Russian Circles - Empros

Russian Circles - "Empros"
chronique Russian Circles - Empros

 

Double chronique pour cet album de Russian Circles ! On démarre par le texte de Refuse to Keep Silent, et plus bas vous trouverez celle de Toukene !

 

La Chronique de Refuse to Keep Silent :

 

Trio post-métal de Chicago, Russian Circles sort avec Empros son quatrième et "heaviest" album, et joue une musique lourde, à la fois massive et mélodique, parfois intéressante bien que dénuée de chant sauf sur l'ultime morceau, le posé et délicat "Praise be man".

 

Sur les cinq autres plages, les guitares, plombées, et une rythmique leste se taillent la part du lion et brodent des trames diverses, qui font regretter l'absence de voix. Russian Circles sait se montrer imaginatif et fait des clins d'œil au métal d'antan avec réussite ("309"), et fait cohabiter mélodie et vigueur "pataude" avec panache, arrivant à intéresser même sur les formats les plus audacieux. Intense, l'œuvre en présence rappelle Godflesh ou Neurosis mais porte une identité propre, qui serait plus accrocheuse encore avec une voix... Tout en s'en passant sans réel dommage.

 

A l'arrivée, on tient donc un Empros digne d'écoutes plurielles, qui risque de lasser par son côté exigeant et quasi uniquement instrumental, mais porte en lui un pouvoir de persuasion certain, que les Chicagoans peuvent encore accentuer à l'avenir en osant la chansonnette.

 

Sa note : 6/10

 

 

 

La Chronique de Toukene :

 

Après des années d'inondations sonores, les labels semblent de moins en moins enclins à nous proposer du post-rock (dans son étiquette la plus large) instrumental.

Faut dire que le public s'est lassé, que les groupes se sont relâchés et que l'argent venait à manquer... Sauf que...

Sargent House a dans son catalogue deux groupes proches d'avoir sorti l'album de l'année 2011 dans cette catégorie.

Inutile de revenir sur le flamboyant "Gangs" d'And so I watch you from afar que Geoffrey FatBastard nous a présenté.

 

Par contre, "Empros" de Russian Circles n'avait pas encore eu la critique qu'il méritait : l'erreur est réparée.

 

On ne doute plus du talent des américains, mais ils semblent en délivrer un peu plus à chaque nouvelle sortie. Cela s'annonce avec "309" : plus sombre, avec une guitare frémissante et une batterie inquiétante de nervosité.
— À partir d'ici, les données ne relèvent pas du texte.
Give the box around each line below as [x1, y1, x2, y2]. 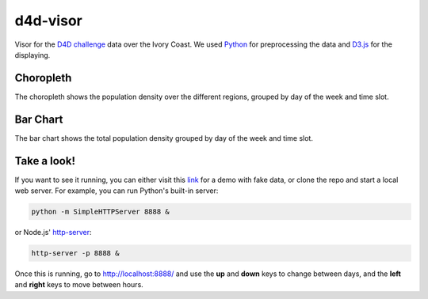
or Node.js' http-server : [14, 228, 92, 237]
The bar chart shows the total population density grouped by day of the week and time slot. [14, 133, 313, 142]
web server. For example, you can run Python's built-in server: [14, 186, 219, 195]
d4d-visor [14, 12, 82, 29]
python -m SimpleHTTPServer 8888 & [31, 207, 170, 217]
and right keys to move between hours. [14, 280, 144, 290]
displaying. [14, 50, 51, 59]
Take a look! [14, 154, 75, 168]
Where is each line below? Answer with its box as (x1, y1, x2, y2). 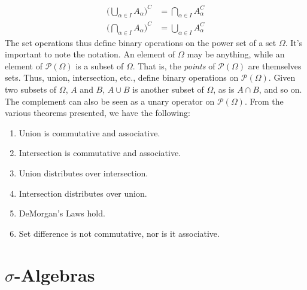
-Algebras (14, 262, 95, 286)
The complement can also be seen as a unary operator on (5, 94, 215, 107)
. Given (268, 71, 296, 84)
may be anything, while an (187, 48, 285, 60)
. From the (244, 94, 284, 107)
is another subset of (132, 83, 204, 96)
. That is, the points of (132, 59, 215, 72)
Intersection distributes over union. (19, 187, 147, 199)
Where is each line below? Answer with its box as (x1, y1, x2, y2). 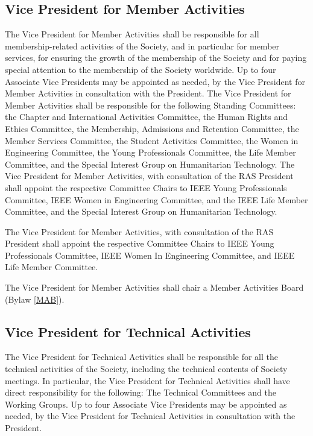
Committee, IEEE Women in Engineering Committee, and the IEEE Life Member (5, 193, 308, 206)
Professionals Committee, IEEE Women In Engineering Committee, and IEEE (5, 248, 295, 261)
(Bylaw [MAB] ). (5, 292, 65, 305)
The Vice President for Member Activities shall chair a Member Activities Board (5, 281, 304, 294)
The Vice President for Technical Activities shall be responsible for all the (5, 350, 278, 363)
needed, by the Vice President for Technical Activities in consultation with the (5, 409, 296, 422)
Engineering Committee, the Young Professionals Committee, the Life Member (5, 146, 296, 159)
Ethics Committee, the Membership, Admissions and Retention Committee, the (5, 122, 299, 134)
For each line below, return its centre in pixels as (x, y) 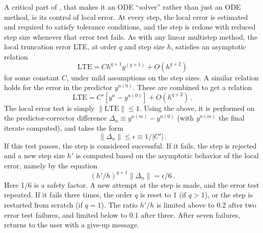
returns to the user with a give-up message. (72, 225)
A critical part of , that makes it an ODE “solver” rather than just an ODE (123, 7)
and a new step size (35, 155)
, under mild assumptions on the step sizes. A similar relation (163, 77)
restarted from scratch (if (43, 205)
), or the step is (229, 195)
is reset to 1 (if (163, 195)
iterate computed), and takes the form (64, 127)

Toujours aussi capables de créer des morceaux de 8 minutes sans tomber dans le style prog pompeux, on découvre les 1001 visages de R.C à chaque piste. Le ton est donc rapidement donné avec une basse imperturbable de lourdeur aux côtés d'une guitare qui navigue entre ambiances aériennes et décadence.

 

Défiant les amoureux des étiquettes, le trio s'efforce de mêler les genres à ses titres basculant sans gêne du post-rock léger aux rythmiques métal de fin sur "Mlàdek". On retrouve des accents poético-lyriques proches de ce qu'aurait pu faire Mono, dans un "Schiphol" à la 2e partie monumentale.

Ce post-rock bruitiste/noisy comparable à celui des japonais peut se retrouver sur "Praise be man".

 

Toujours enivrant, "Atackla" réussit, avec une étonnante simplicité, à nous balader là où d'autres auraient mis des moyens considérables. Le côté brut de la formule à trois fonctionne à merveille avant que la boucle sur "Batu" ne nous fasse tourner la tête une dernière fois.

 

On ne retrouve plus la même explosivité que sur certains morceaux d'"Enter" ("Carpe" ou "Death rides a horse"), le virage entamé par "Station" et "Geneva" étant confirmé.
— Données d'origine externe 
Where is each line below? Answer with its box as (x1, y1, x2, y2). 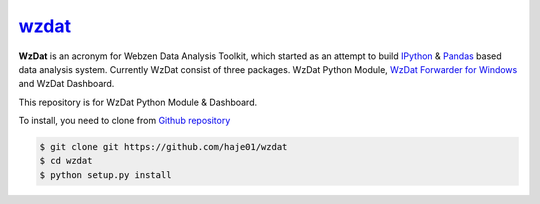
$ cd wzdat (39, 155, 93, 167)
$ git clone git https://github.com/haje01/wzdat (39, 141, 288, 153)
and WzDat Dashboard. (18, 78, 115, 90)
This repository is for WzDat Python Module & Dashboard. (18, 96, 258, 108)
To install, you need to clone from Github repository (18, 115, 231, 127)
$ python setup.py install (39, 169, 172, 180)
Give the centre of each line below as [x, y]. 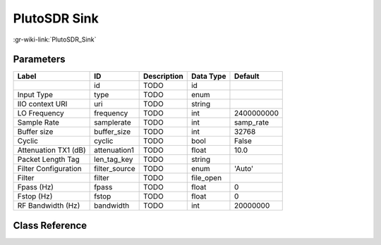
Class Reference [50, 225]
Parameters [39, 59]
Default [247, 76]
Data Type [208, 76]
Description [163, 76]
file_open [206, 178]
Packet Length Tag [49, 160]
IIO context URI [42, 104]
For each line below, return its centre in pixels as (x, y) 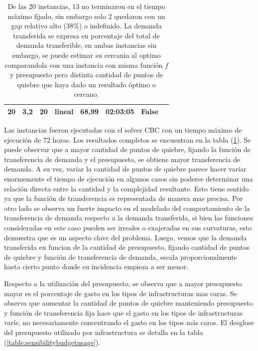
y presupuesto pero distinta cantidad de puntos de (86, 75)
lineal (64, 111)
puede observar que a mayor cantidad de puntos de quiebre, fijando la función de (128, 149)
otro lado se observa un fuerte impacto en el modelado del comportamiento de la (127, 208)
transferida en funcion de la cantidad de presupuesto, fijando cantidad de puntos (127, 247)
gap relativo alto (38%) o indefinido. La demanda (86, 26)
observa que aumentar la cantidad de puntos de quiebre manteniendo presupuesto (129, 303)
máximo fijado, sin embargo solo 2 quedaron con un (86, 16)
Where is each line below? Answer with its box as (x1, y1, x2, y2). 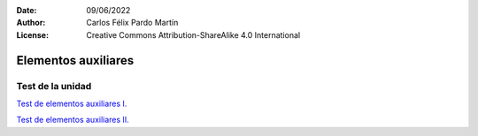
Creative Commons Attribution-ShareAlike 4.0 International (86, 29, 301, 40)
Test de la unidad (16, 79, 92, 92)
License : (16, 29, 49, 40)
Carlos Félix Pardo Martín (86, 18, 179, 28)
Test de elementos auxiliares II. (16, 115, 130, 125)
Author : (16, 18, 46, 28)
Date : (16, 5, 37, 15)
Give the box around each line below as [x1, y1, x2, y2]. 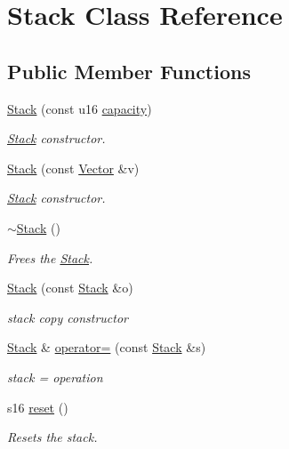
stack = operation [7, 367, 103, 386]
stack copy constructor [7, 308, 128, 326]
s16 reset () [7, 397, 68, 416]
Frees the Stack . [7, 248, 93, 267]
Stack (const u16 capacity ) [7, 99, 152, 117]
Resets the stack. [7, 428, 98, 446]
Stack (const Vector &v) [7, 158, 140, 177]
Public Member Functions [7, 57, 251, 84]
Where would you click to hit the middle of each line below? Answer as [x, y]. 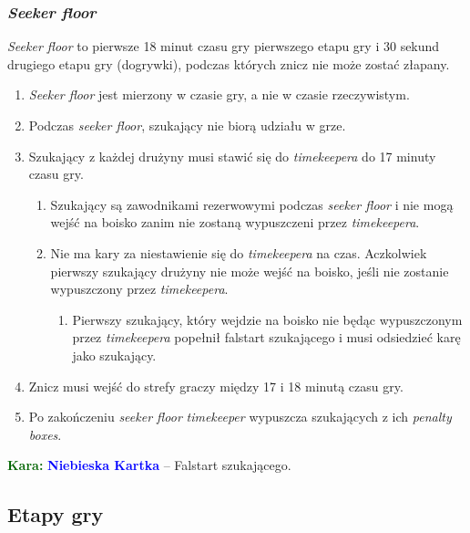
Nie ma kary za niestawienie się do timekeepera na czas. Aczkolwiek [239, 252]
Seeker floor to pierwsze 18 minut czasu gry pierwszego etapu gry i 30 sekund [224, 46]
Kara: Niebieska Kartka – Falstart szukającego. [149, 465]
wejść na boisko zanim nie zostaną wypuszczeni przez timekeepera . [235, 222]
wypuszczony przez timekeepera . [139, 289]
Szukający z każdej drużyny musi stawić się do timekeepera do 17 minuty [232, 156]
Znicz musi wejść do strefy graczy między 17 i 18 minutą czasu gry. [216, 386]
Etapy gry [56, 514]
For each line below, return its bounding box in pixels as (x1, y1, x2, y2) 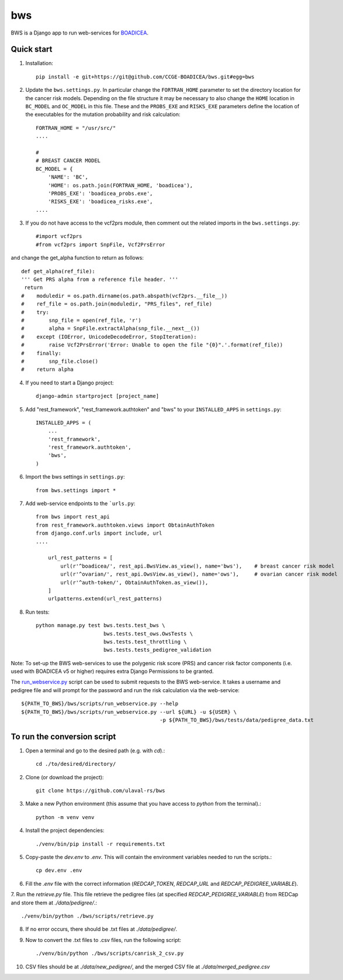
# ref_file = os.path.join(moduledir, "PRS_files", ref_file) (21, 301, 213, 307)
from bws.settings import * (36, 487, 116, 494)
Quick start (11, 44, 53, 54)
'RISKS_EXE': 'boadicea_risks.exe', (47, 198, 153, 205)
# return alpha (21, 366, 74, 373)
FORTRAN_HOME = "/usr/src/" (36, 125, 116, 131)
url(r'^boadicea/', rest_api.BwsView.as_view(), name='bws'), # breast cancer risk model (60, 562, 335, 569)
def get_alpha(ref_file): (21, 268, 96, 274)
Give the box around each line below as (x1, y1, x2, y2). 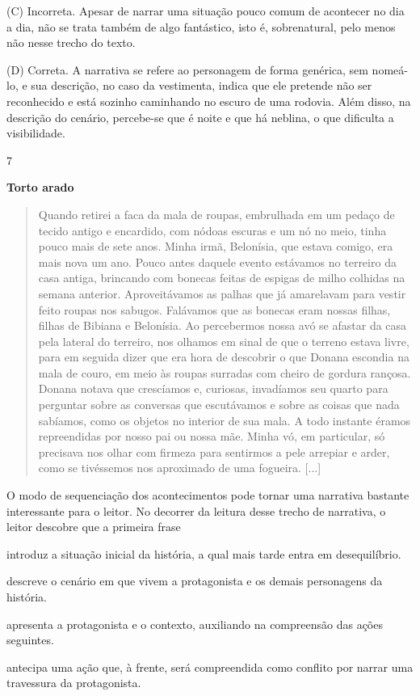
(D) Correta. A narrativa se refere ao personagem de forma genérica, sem (6, 61, 368, 78)
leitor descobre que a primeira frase (6, 518, 181, 535)
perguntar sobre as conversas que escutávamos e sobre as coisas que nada (38, 396, 400, 413)
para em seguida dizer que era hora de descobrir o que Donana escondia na (38, 348, 409, 365)
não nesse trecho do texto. (6, 34, 136, 51)
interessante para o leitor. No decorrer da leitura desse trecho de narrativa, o (6, 502, 386, 519)
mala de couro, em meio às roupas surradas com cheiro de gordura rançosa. (38, 364, 411, 381)
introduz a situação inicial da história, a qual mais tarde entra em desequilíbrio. (6, 545, 401, 562)
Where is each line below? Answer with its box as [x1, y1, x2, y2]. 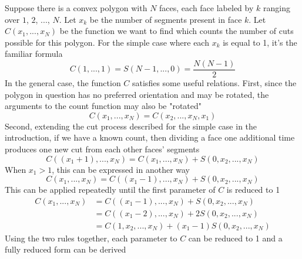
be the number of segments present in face [89, 13, 242, 25]
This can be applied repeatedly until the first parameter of [5, 183, 216, 196]
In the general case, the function [5, 77, 121, 89]
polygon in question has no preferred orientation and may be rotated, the [5, 88, 269, 100]
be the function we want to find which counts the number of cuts [59, 25, 294, 37]
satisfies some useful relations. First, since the [132, 77, 297, 89]
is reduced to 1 [226, 183, 280, 196]
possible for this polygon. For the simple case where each [5, 36, 209, 48]
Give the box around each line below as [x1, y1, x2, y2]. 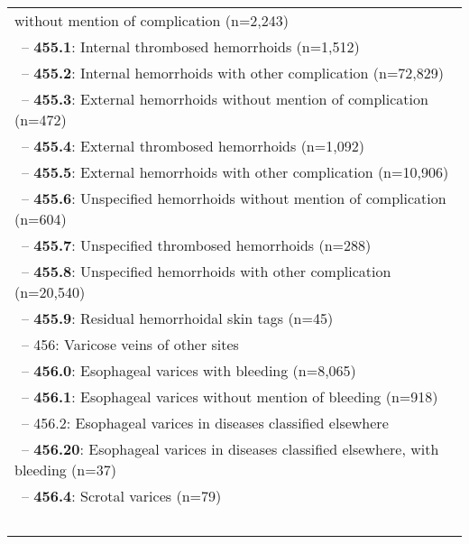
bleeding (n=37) [14, 459, 116, 480]
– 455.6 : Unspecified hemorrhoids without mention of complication [22, 188, 446, 208]
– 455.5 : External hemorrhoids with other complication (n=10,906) [22, 161, 449, 182]
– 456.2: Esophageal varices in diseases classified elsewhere [22, 412, 389, 433]
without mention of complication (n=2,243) [14, 10, 290, 31]
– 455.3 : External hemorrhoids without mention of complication [22, 88, 428, 109]
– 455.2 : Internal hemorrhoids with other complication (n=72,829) [22, 62, 445, 83]
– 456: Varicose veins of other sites [22, 334, 239, 355]
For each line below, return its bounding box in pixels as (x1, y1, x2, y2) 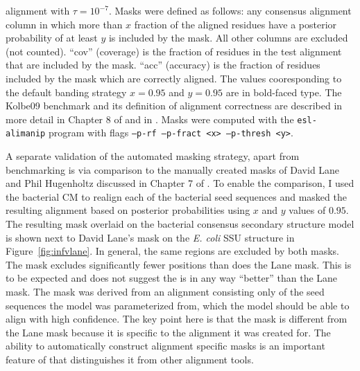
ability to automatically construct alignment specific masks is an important (6, 338, 325, 353)
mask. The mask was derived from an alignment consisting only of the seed (6, 284, 325, 298)
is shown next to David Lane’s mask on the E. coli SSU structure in (6, 230, 295, 244)
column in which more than (6, 17, 123, 31)
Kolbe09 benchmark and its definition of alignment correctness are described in (6, 98, 343, 113)
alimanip (6, 129, 46, 139)
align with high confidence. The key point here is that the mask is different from (6, 311, 348, 326)
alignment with (6, 3, 70, 17)

Tout parait si simple, si logique, qu'on se demande pourquoi d'autres ne l'ont pas fait avant. La réponse est toute trouvée : ils n'avaient pas le talent de Russian Circles.

 

Sa note : 8,5/10

 

Soit : (8,5+6)/2 = 7,25/10 !

photo de Tookie
le 06/12/2011

1 COMMENTAIRE

Sam

Sam le 06/12/2011 à 10:46:50

Refuse to Keep Silent, connais-tu un peu la discographie de Russian Circles? "Geneva" (il manque à la disco!) est un masterpiece du genre, et ce même s'il s'agit de "musique instrumentale" (ho le gros mot!). Nan mais franchement, à te lire on dirait que tu viens de découvrir un groupe sans chanteur (tu en parle quand-même 4 fois dans tes 3 petits paragraphes). La musique se suffit à elle-même, pour Russian Circles, et pour la flopée d'autres groupes qui sont dans le même cas, tous style confondus. Le seul point où je suis d'accord, c'est avec ta note, car je suis moins emballé par "Empros" que par "Geneva", voir aussi par "Station".